東邦大学医療センター大森病院の松島康二医師
東邦大学医療センター大森病院の松島康二医師(提供写真)
音声改善手術の年間手術数で国内トップクラス

 声帯の動きを支配している反回神経が何らかの原因で麻痺した状態を「反回神経麻痺(声帯麻痺)」という。声帯の動きが障害されるので、「声がかれる」「息が漏れて声が長く続かない」「むせる」「誤嚥」などの症状が表れる。

 反回神経は、脳から直接出ている迷走神経から分枝した神経で、甲状腺、食道、肺、大動脈の近くを走行する。これらの臓器にがんなどができることで、神経が圧迫され障害を受ける。また、その疾患を治療するための手術で損傷する場合も多い。手術時の気管内挿管によるものや、特発性(原因不明)の麻痺もある。
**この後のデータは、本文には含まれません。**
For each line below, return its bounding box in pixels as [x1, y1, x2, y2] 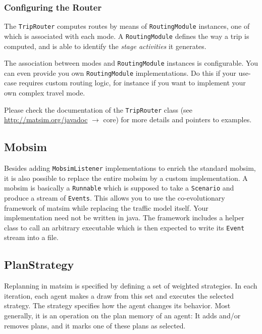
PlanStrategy [4, 257, 74, 272]
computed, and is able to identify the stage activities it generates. [4, 40, 206, 51]
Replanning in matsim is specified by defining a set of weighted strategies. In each [4, 280, 257, 291]
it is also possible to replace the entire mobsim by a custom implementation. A [4, 172, 248, 183]
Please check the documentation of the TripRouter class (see [4, 104, 193, 115]
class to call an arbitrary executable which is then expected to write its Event [4, 222, 245, 232]
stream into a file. [4, 232, 59, 243]
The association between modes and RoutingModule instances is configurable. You [4, 58, 258, 68]
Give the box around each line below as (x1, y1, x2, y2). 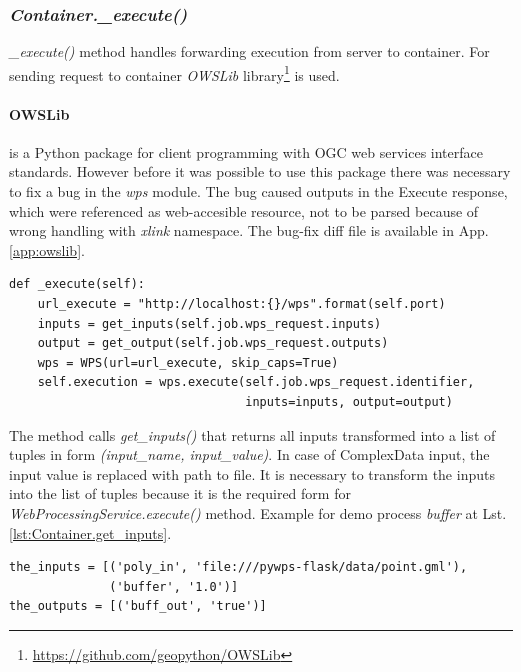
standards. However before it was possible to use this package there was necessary (9, 161, 511, 182)
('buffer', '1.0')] (109, 579, 239, 594)
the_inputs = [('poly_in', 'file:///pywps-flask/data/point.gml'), (9, 560, 468, 575)
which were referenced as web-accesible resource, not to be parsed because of (9, 200, 479, 221)
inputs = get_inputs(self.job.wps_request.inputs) (37, 316, 382, 331)
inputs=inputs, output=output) (245, 394, 453, 409)
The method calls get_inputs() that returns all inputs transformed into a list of (9, 424, 496, 445)
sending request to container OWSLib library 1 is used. (9, 61, 340, 85)

 同科は、その失われた声を取り戻す「音声改善手術」の年間手術数で国内トップクラスを誇る。同科で音声外科を専門とする松島康二医師が言う。

「反回神経麻痺の治療には、麻痺により痩せてしまった声帯に自家脂肪などを注入して膨らます『声帯内注入術』もありますが、効果が確実ではありません。ですから、当科では患者さんの全身状態が悪くない限り、外科手術をメーンに行っています。ただ、手術は高度な技術を要するので対応できる施設が少なく、手術で治ることを知らずに諦めている潜在患者さんが多いのです」

 声は、左右2つの声帯が触れあって振動することで音を出している。反回神経麻痺を生じると片側の声帯が動かなくなる。声帯内注入術は、その動かなくなった声帯に物質を注入して膨らませ、もう片方の動く声帯と触れやすいようにさせる治療法だ。

■2つの術式を同時に併用できる

 一方、外科手術は頚部を切開して、動かなくなった声帯を発声・嚥下時の位置に移動させる、「披裂軟骨内転術」と、声帯を外から押して膨らませる「甲状軟骨形成術Ⅰ型」の2つの手術がある。これらは「喉頭形成術」と総称される。

「通常、声を出すときには披裂軟骨が内転して、声帯を中央に移動させます。披裂軟骨内転術は、麻痺した片側の声帯が付着している披裂軟骨を内転させて固定する手術です。甲状軟骨形成術は、麻痺で痩せてしまった声帯を外側から押して膨らまして中央に寄せる手術になります」

 外科手術ができる施設でも、どちらか片方の術式しかやらないケースが多い。しかし、同科は2つの術式を同時に併用。それだけ音声改善が確実になるという。松島医師は、2009年に喉頭形成術のパイオニアである元京大教授の一色信彦医師のもとで技術を習得した。

 両術式をマスターする医師は、国内では20~30人しかいないという。

 手術時間は、披裂軟骨内転術が1時間半、甲状軟骨形成術が1時間で、縫合に30分ほど。術後はできるだけ筆談で過ごし1週間後に抜糸して退院。退院後は声を出してもいいが、手術による喉の腫れが完全に治まるまで3カ月くらいかかる。合併症は、術後の喉の腫れがひどい場合には気管切開が必要になるが、同科では過去約100例中1例だけだという。

「手術をすれば、少なくとも元の声の状態の8割くらいまでに改善させることができます。また声帯が動かないことで、食べ物が気管に入ってむせ込んでしまう嚥下障害も、みなさんとても良くなっています」

■データ
1925年、帝国女子医学専門学校付属病院として開院。